As evidências de um crime, por Luiz Antônio do Nascimento

As evidências de um crime

POR LUIZ ANTONIO DO NASCIMENTO - JULHO 27, 2020


Poderíamos atribuir esse fúnebre festival de absurdos à incompetência ou à prepotência arrogante do governo ao confrontar a lógica, o bom senso, o conhecimento, a compaixão. Mas o que houve, principalmente, foi uma evidente e deliberada omissão criminosa que levou à morte milhares de cidadãos brasileiros – caminhamos, céleres, para a marca das 100 mil vidas perdidas

Algo de muito sério está acontecendo e não estamos nos dando conta ‒ ou até estamos, mas parecemos anestesiados, uns pela ignorância cega às atrocidades do governo, outros pela fidelidade suicida, alguns pelo profundo desencanto com a classe política, e há aqueles que admiram o sadismo descontrolado. Precisamos reagir.

Não é um pedido. É uma exigência, questão de sobrevivência como nação. Fatos trazidos a público pela imprensa durante a semana passada, de tão sérios, estão a exigir, dos tribunais daqui ou do exterior, a interdição imediata desse presidente insano e seu fantoche ministro da Saúde. 

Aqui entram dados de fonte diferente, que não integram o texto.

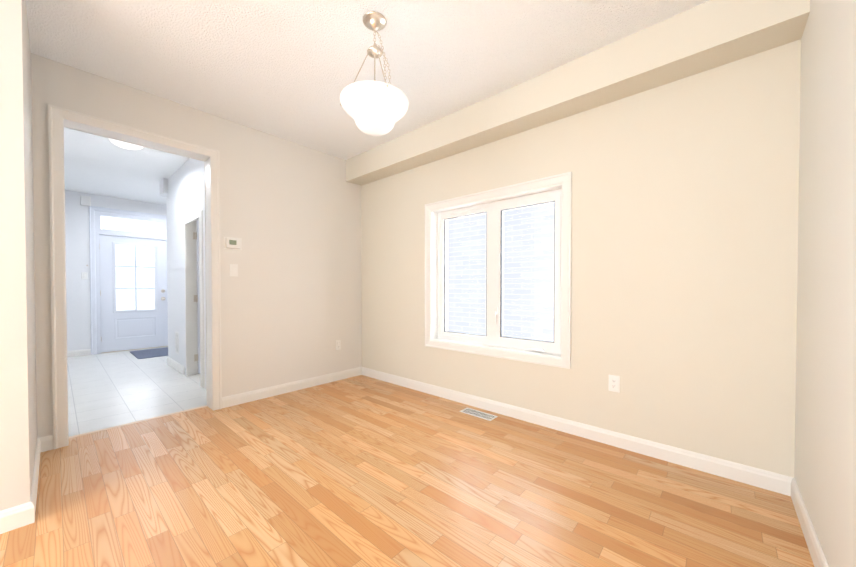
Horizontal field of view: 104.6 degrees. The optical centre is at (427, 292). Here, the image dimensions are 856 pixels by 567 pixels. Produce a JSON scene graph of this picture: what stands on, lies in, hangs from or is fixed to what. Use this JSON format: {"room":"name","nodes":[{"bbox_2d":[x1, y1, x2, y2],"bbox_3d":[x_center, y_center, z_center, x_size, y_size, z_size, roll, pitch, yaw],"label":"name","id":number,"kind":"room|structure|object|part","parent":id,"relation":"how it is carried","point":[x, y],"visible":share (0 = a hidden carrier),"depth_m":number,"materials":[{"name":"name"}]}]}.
{"room":"dining room","nodes":[
{"label":"dining room","id":0,"kind":"room"},
{"bbox_2d":[0,0,36,510],"bbox_3d":[-3.852,-0.235,0.322,1.200,2.740,4.440,1,1,42],"label":"wall","id":1,"kind":"structure","parent":0,"point":[18,415],"depth_m":1.57,"materials":[{"name":"white paint"}]},
{"bbox_2d":[0,497,36,533],"bbox_3d":[-3.326,1.089,0.018,0.014,0.102,4.254,1,1,42],"label":"baseboard","id":2,"kind":"structure","parent":1,"relation":"attached to","point":[18,516],"depth_m":1.57,"materials":[{"name":"white wood"}]},
{"bbox_2d":[65,190,166,350],"bbox_3d":[-5.031,-0.323,6.615,0.250,2.740,3.800,1,1,42],"label":"wall","id":3,"kind":"structure","parent":0,"point":[77,262],"depth_m":5.53,"materials":[{"name":"white paint"}]},
{"bbox_2d":[67,349,90,356],"bbox_3d":[-4.323,1.032,4.039,4.250,0.102,0.495,1,1,42],"label":"baseboard","id":4,"kind":"structure","parent":3,"relation":"attached to","point":[83,352],"depth_m":5.52,"materials":[{"name":"white wood"}]},
{"bbox_2d":[81,272,87,279],"bbox_3d":[-5.785,-0.278,5.567,0.010,0.118,0.072,1,1,42],"label":"light switch","id":5,"kind":"object","parent":3,"relation":"attached to","point":[84,275],"visible":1,"depth_m":5.56,"materials":[{"name":"white plastic"}]},
{"bbox_2d":[80,195,90,205],"bbox_3d":[-5.752,-1.538,5.553,0.054,0.160,0.120,1,1,42],"label":"door chime","id":6,"kind":"object","parent":3,"relation":"attached to","point":[85,200],"visible":0.98,"depth_m":5.54,"materials":[{"name":"white plastic"}]},
{"bbox_2d":[89,206,167,354],"bbox_3d":[-5.088,-0.216,6.453,0.160,2.532,2.124,1,1,42],"label":"door frame","id":7,"kind":"structure","parent":3,"relation":"attached to","point":[92,250],"depth_m":5.78,"materials":[{"name":"white wood"}]},
{"bbox_2d":[99,214,164,235],"bbox_3d":[-5.399,-1.224,6.064,0.048,0.268,0.905,1,1,42],"label":"window frame","id":8,"kind":"structure","parent":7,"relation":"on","point":[133,219],"depth_m":6.02,"materials":[{"name":"white wood"}]},
{"bbox_2d":[101,216,162,232],"bbox_3d":[-5.421,-1.224,6.082,0.005,0.264,0.901,1,1,42],"label":"window","id":9,"kind":"structure","parent":8,"relation":"in","point":[130,226],"depth_m":6.04,"materials":[{"name":"glass"}]},
{"bbox_3d":[-5.383,-0.271,6.087,0.032,1.266,0.622,1,1,42],"label":"left front door glass frame","id":10,"kind":"part","parent":7,"relation":"part of","materials":[{"name":"glass"}]},
{"bbox_3d":[-5.378,0.644,6.096,0.006,0.380,0.586,1,1,42],"label":"front door left panel mould","id":11,"kind":"part","parent":7,"relation":"part of","materials":[{"name":"white wood"}]},
{"bbox_2d":[99,235,166,351],"bbox_3d":[-5.399,0.017,6.101,0.045,2.046,0.930,1,1,42],"label":"front door","id":12,"kind":"structure","parent":3,"relation":"in","point":[109,343],"depth_m":5.97,"materials":[{"name":"white wood"}]},
{"bbox_2d":[115,245,164,336],"bbox_3d":[-5.316,-0.043,6.124,0.100,1.664,0.704,1,1,42],"label":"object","id":13,"kind":"structure","parent":12,"relation":"attached to","point":[135,327],"depth_m":6.08,"materials":[{"name":"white glass"}]},
{"bbox_3d":[-5.398,-0.271,6.100,0.006,1.208,0.564,1,1,42],"label":"glass","id":14,"kind":"part","parent":13,"relation":"part of","materials":[{"name":"glass"}]},
{"bbox_3d":[-5.385,-0.472,6.086,0.022,0.018,0.542,1,1,42],"label":"front door left horizontal muntin","id":15,"kind":"part","parent":13,"relation":"part of","materials":[{"name":"white wood"}]},
{"bbox_3d":[-5.385,-0.069,6.092,0.022,0.018,0.542,1,1,42],"label":"front door left horizontal muntin","id":16,"kind":"part","parent":13,"relation":"part of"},
{"bbox_3d":[-5.385,-0.271,6.089,0.024,1.186,0.018,1,1,42],"label":"left front door vertical muntin","id":17,"kind":"part","parent":13,"relation":"part of","materials":[{"name":"white wood"}]},
{"bbox_3d":[-5.379,0.644,6.096,0.006,0.290,0.496,1,1,42],"label":"panel","id":18,"kind":"part","parent":13,"relation":"part of","materials":[{"name":"white wood"}]},
{"bbox_2d":[101,346,166,352],"bbox_3d":[-5.103,1.043,6.484,0.120,0.012,1.880,1,1,42],"label":"trim","id":19,"kind":"structure","parent":3,"relation":"attached to","point":[133,349],"depth_m":6.06,"materials":[{"name":"white wood"}]},
{"bbox_2d":[67,346,206,436],"bbox_3d":[-3.418,1.097,5.206,4.558,0.060,3.800,1,1,42],"label":"floor","id":20,"kind":"structure","parent":0,"point":[109,390],"depth_m":3.67,"materials":[{"name":"white tile"}]},
{"bbox_2d":[130,347,167,358],"bbox_3d":[-4.565,1.050,6.021,0.900,0.012,1.200,1,1,42],"label":"doormat","id":21,"kind":"object","parent":20,"relation":"on","point":[148,353],"visible":0.46,"depth_m":5.68,"materials":[{"name":"fabric"}]},
{"bbox_2d":[166,158,205,388],"bbox_3d":[-2.927,-0.288,4.164,2.510,2.740,0.120,1,1,42],"label":"wall","id":22,"kind":"structure","parent":0,"point":[185,196],"depth_m":4.44,"materials":[{"name":"white paint"}]},
{"bbox_2d":[167,357,184,374],"bbox_3d":[-3.546,1.024,4.641,0.942,0.102,0.014,1,1,42],"label":"baseboard","id":23,"kind":"structure","parent":22,"relation":"attached to","point":[178,367],"depth_m":4.53,"materials":[{"name":"white wood"}]},
{"bbox_2d":[175,332,178,353],"bbox_3d":[-3.482,0.701,4.585,0.178,0.298,0.006,1,1,42],"label":"air vent","id":24,"kind":"object","parent":22,"relation":"in","point":[177,342],"visible":1,"depth_m":4.58,"materials":[{"name":"white plastic"}]},
{"bbox_2d":[184,208,204,387],"bbox_3d":[-2.802,0.063,4.046,0.800,2.040,0.141,1,1,42],"label":"door frame","id":25,"kind":"structure","parent":22,"relation":"attached to","point":[191,293],"depth_m":4.27,"materials":[{"name":"white wood"}]},
{"bbox_2d":[197,220,199,373],"bbox_3d":[-2.772,0.059,4.626,0.035,2.008,0.760,1,1,42],"label":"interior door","id":26,"kind":"structure","parent":22,"relation":"in","point":[198,293],"depth_m":4.34,"materials":[{"name":"white wood"}]},
{"bbox_2d":[31,53,361,448],"bbox_3d":[-1.751,-0.279,3.470,0.170,2.740,3.060,1,1,42],"label":"wall","id":27,"kind":"structure","parent":0,"point":[291,292],"depth_m":3.38,"materials":[{"name":"white paint"}]},
{"bbox_2d":[30,437,43,498],"bbox_3d":[-2.313,1.062,1.957,1.020,0.102,0.020,1,1,42],"label":"baseboard","id":28,"kind":"structure","parent":27,"relation":"attached to","point":[40,441],"depth_m":1.97,"materials":[{"name":"white wood"}]},
{"bbox_2d":[48,104,221,448],"bbox_3d":[-2.298,-0.107,2.712,0.020,2.418,1.050,1,1,42],"label":"door frame","id":29,"kind":"structure","parent":27,"relation":"attached to","point":[57,115],"depth_m":2.37,"materials":[{"name":"white wood"}]},
{"bbox_2d":[65,127,206,389],"bbox_3d":[-2.440,-0.109,2.838,0.020,2.418,1.050,1,1,42],"label":"door frame","id":30,"kind":"structure","parent":27,"relation":"attached to","point":[205,233],"depth_m":3.17,"materials":[{"name":"white wood"}]},
{"bbox_2d":[64,119,208,160],"bbox_3d":[-2.369,-1.258,2.759,0.172,0.019,0.952,1,1,42],"label":"trim","id":31,"kind":"structure","parent":27,"relation":"attached to","point":[101,132],"depth_m":2.70,"materials":[{"name":"white wood"}]},
{"bbox_2d":[205,157,211,408],"bbox_3d":[-2.060,-0.079,3.124,0.172,2.350,0.019,1,1,42],"label":"trim","id":32,"kind":"structure","parent":27,"relation":"attached to","point":[208,281],"depth_m":3.12,"materials":[{"name":"white wood"}]},
{"bbox_2d":[224,237,241,249],"bbox_3d":[-1.873,-0.472,3.181,0.026,0.118,0.155,1,1,42],"label":"thermostat","id":33,"kind":"object","parent":27,"relation":"attached to","point":[231,243],"visible":1,"depth_m":3.17,"materials":[{"name":"white plastic"}]},
{"bbox_2d":[230,264,237,275],"bbox_3d":[-1.876,-0.215,3.194,0.012,0.118,0.072,1,1,42],"label":"dimmer switch","id":34,"kind":"object","parent":27,"relation":"attached to","point":[233,269],"visible":1,"depth_m":3.19,"materials":[{"name":"white plastic"}]},
{"bbox_2d":[222,367,361,407],"bbox_3d":[-1.421,1.037,3.723,0.014,0.102,1.593,1,1,42],"label":"baseboard","id":35,"kind":"structure","parent":27,"relation":"attached to","point":[232,400],"depth_m":3.58,"materials":[{"name":"white wood"}]},
{"bbox_2d":[196,220,198,347],"bbox_3d":[-3.066,-0.312,5.809,0.120,2.740,2.160,1,1,42],"label":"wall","id":36,"kind":"structure","parent":0,"point":[197,305],"depth_m":5.14,"materials":[{"name":"white paint"}]},
{"bbox_2d":[26,0,708,204],"bbox_3d":[-3.273,-1.681,2.200,8.710,0.100,8.050,1,1,42],"label":"ceiling","id":37,"kind":"structure","parent":0,"point":[288,70],"depth_m":2.26,"materials":[{"name":"white paint"}]},
{"bbox_2d":[108,138,143,149],"bbox_3d":[-3.227,-1.600,3.543,0.330,0.100,0.330,1,1,42],"label":"light","id":38,"kind":"object","parent":37,"relation":"attached to","point":[125,145],"visible":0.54,"depth_m":3.51,"materials":[{"name":"white glass"}]},
{"bbox_2d":[159,178,167,196],"bbox_3d":[-3.167,-1.571,5.761,0.250,0.219,2.339,1,1,42],"label":"ceiling beam","id":39,"kind":"structure","parent":37,"relation":"attached to","point":[163,185],"depth_m":4.83,"materials":[{"name":"white paint"}]},
{"bbox_2d":[340,11,408,135],"bbox_3d":[-0.319,-1.296,1.989,0.407,0.664,0.411,1,1,42],"label":"pendant light","id":40,"kind":"object","parent":37,"relation":"hanging from","point":[375,108],"visible":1,"depth_m":1.90,"materials":[{"name":"white glass"}]},
{"bbox_3d":[-0.435,-1.289,1.991,0.120,0.304,0.102,1,1,42],"label":"rod","id":41,"kind":"part","parent":40,"relation":"part of","materials":[{"name":"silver metal"}]},
{"bbox_3d":[-0.320,-1.057,1.991,0.407,0.186,0.407,1,1,42],"label":"lamp shade","id":42,"kind":"part","parent":40,"relation":"part of","materials":[{"name":"white glass"}]},
{"bbox_3d":[-0.265,-1.287,1.887,0.146,0.304,0.057,1,1,42],"label":"rod","id":43,"kind":"part","parent":40,"relation":"part of","materials":[{"name":"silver metal"}]},
{"bbox_2d":[346,0,809,185],"bbox_3d":[0.487,-1.509,2.956,3.840,0.265,0.235,1,1,42],"label":"soffit beam","id":44,"kind":"structure","parent":37,"relation":"attached to","point":[707,35],"depth_m":2.21,"materials":[{"name":"beige paint"}]},
{"bbox_2d":[0,375,813,566],"bbox_3d":[-1.833,1.164,0.396,4.110,0.060,7.200,1,1,42],"label":"floor","id":45,"kind":"structure","parent":0,"point":[361,471],"depth_m":1.80,"materials":[{"name":"brown wood"}]},
{"bbox_2d":[68,405,207,438],"bbox_3d":[-2.434,1.129,2.849,0.042,0.061,0.924,1,1,42],"label":"threshold strip","id":46,"kind":"object","parent":45,"relation":"attached to","point":[135,422],"visible":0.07,"depth_m":2.80,"materials":[{"name":"beige wood"}]},
{"bbox_2d":[459,407,497,420],"bbox_3d":[0.454,1.095,2.986,0.328,0.006,0.128,1,1,42],"label":"floor vent","id":47,"kind":"object","parent":45,"relation":"in","point":[479,414],"visible":1,"depth_m":2.97,"materials":[{"name":"white plastic"}]},
{"bbox_2d":[361,39,800,477],"bbox_3d":[0.646,-0.275,3.191,4.130,2.740,0.300,1,1,42],"label":"wall","id":48,"kind":"structure","parent":0,"point":[684,250],"depth_m":2.20,"materials":[{"name":"beige paint"}]},
{"bbox_2d":[425,172,571,368],"bbox_3d":[0.601,-0.177,3.141,1.524,1.529,0.205,1,1,42],"label":"window","id":49,"kind":"structure","parent":48,"relation":"in","point":[565,192],"depth_m":3.04,"materials":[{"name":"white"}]},
{"bbox_2d":[431,211,437,338],"bbox_3d":[0.066,-0.183,3.575,0.012,1.394,0.105,1,1,42],"label":"liner","id":50,"kind":"object","parent":49,"relation":"attached to","point":[434,275],"visible":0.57,"depth_m":3.57,"materials":[{"name":"white wood"}]},
{"bbox_2d":[441,207,488,339],"bbox_3d":[0.384,-0.180,3.405,0.604,1.285,0.048,1,1,42],"label":"window","id":51,"kind":"structure","parent":49,"relation":"attached to","point":[444,278],"depth_m":3.48,"materials":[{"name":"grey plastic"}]},
{"bbox_3d":[0.384,-0.180,3.405,0.604,1.285,0.048,1,1,42],"label":"window sash","id":52,"kind":"part","parent":51,"relation":"part of","materials":[{"name":"glass"}]},
{"bbox_3d":[0.380,-0.180,3.401,0.538,1.219,0.004,1,1,42],"label":"glass","id":53,"kind":"part","parent":49,"relation":"part of","materials":[{"name":"glass"}]},
{"bbox_2d":[431,338,560,357],"bbox_3d":[0.581,0.515,3.129,1.366,0.012,0.105,1,1,42],"label":"liner","id":54,"kind":"object","parent":49,"relation":"attached to","point":[506,349],"visible":0.79,"depth_m":3.01,"materials":[{"name":"white wood"}]},
{"bbox_2d":[494,307,497,323],"bbox_3d":[0.638,0.216,3.108,0.024,0.160,0.040,1,1,42],"label":"lock","id":55,"kind":"object","parent":49,"relation":"attached to","point":[496,311],"visible":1,"depth_m":3.10,"materials":[{"name":"white plastic"}]},
{"bbox_2d":[431,184,561,212],"bbox_3d":[0.581,-0.868,3.109,1.366,0.012,0.105,1,1,42],"label":"liner","id":56,"kind":"object","parent":49,"relation":"attached to","point":[530,192],"visible":0.79,"depth_m":3.00,"materials":[{"name":"white wood"}]},
{"bbox_3d":[0.886,-0.174,2.953,0.514,1.195,0.004,1,1,42],"label":"glass","id":57,"kind":"part","parent":49,"relation":"part of","materials":[{"name":"glass"}]},
{"bbox_2d":[529,347,544,351],"bbox_3d":[0.935,0.494,2.841,0.149,0.030,0.065,1,1,42],"label":"window crank","id":58,"kind":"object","parent":49,"relation":"attached to","point":[536,349],"depth_m":2.83,"materials":[{"name":"white plastic"}]},
{"bbox_2d":[561,196,561,305],"bbox_3d":[1.097,-0.170,2.662,0.012,1.394,0.105,1,1,42],"label":"liner","id":59,"kind":"object","parent":49,"relation":"attached to","point":[561,250],"visible":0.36,"depth_m":2.62,"materials":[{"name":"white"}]},
{"bbox_2d":[362,367,785,494],"bbox_3d":[0.549,1.046,3.085,3.810,0.102,0.014,1,1,42],"label":"baseboard","id":60,"kind":"structure","parent":48,"relation":"attached to","point":[769,480],"depth_m":2.37,"materials":[{"name":"white wood"}]},
{"bbox_2d":[608,375,619,392],"bbox_3d":[1.342,0.656,2.383,0.072,0.118,0.006,1,1,42],"label":"outlet","id":61,"kind":"object","parent":48,"relation":"attached to","point":[618,383],"visible":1,"depth_m":2.38,"materials":[{"name":"white plastic"}]},
{"bbox_2d":[611,379,616,388],"bbox_3d":[1.339,0.656,2.380,0.033,0.067,0.004,1,1,42],"label":"socket","id":62,"kind":"object","parent":61,"relation":"attached to","point":[613,383],"visible":1,"depth_m":2.38,"materials":[{"name":"white plastic"}]},
{"bbox_2d":[794,0,855,566],"bbox_3d":[-0.340,-0.217,-0.946,0.120,2.740,7.200,1,1,42],"label":"wall","id":63,"kind":"structure","parent":0,"point":[825,445],"depth_m":1.28,"materials":[{"name":"white paint"}]},
{"bbox_2d":[786,476,828,566],"bbox_3d":[-0.323,1.100,-0.808,0.014,0.102,7.000,1,1,42],"label":"baseboard","id":64,"kind":"structure","parent":63,"relation":"attached to","point":[814,547],"depth_m":1.49,"materials":[{"name":"white wood"}]},
{"bbox_3d":[-0.872,1.429,4.359,24.000,0.100,24.000,1,1,42],"label":"ground","id":65,"kind":"structure","parent":0,"visible":0},
{"bbox_2d":[448,202,554,341],"bbox_3d":[2.159,-2.266,3.959,11.000,7.300,0.200,1,1,42],"label":"wall","id":66,"kind":"structure","parent":65,"relation":"on","point":[531,232],"depth_m":4.71,"materials":[{"name":"white brick"}]},
{"label":"outside","id":67,"kind":"structure","parent":0,"visible":0},
{"bbox_2d":[100,216,162,310],"bbox_3d":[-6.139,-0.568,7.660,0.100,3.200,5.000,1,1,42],"label":"window","id":68,"kind":"structure","parent":67,"point":[145,282],"depth_m":7.24,"materials":[{"name":"glass"}]}
]}

Domingo, Bolsonaro foi denunciado por crimes contra a humanidade no Tribunal Penal Internacional, em Haia. Esta é a quinta representação criminal contra ele. Nela, uma coalizão de entidades que congregam trabalhadores da área da saúde acusa o presidente brasileiro de “menosprezo, descaso e negacionismo” no combate à Covid-19, o que “trouxe consequências desastrosas”, como a disseminação da doença e o colapso dos serviços de saúde, resultando em milhares de mortes.

É muito, mas muito grave. Pelo tamanho da crueldade. Primeiro, lembremo-nos: desde as primeiras horas, Bolsonaro descarta conselhos e orientações, mostrando um impiedoso desprezo pela vida. Ainda em março, no mesmo dia em que o general-comandante do Exército se preparava para “o enfrentamento de uma pandemia que exige a união de todos”, o presidente foi para a TV falar que aquilo era uma “gripezinha”. Já tinham morrido 47 cidadãos brasileiros.

No início de maio, a ABIN, Agência Brasileira de Inteligência, encaminhava ao presidente um lote de 47 relatórios que sugeria a adoção do isolamento social e chamava a atenção para a falta de leitos de UTI e de testes para monitorar a pandemia. O que fez o capitão? Intensificou, nas ruas, a campanha pela retomada da economia. Já tinham morrido 7.321 cidadãos brasileiros.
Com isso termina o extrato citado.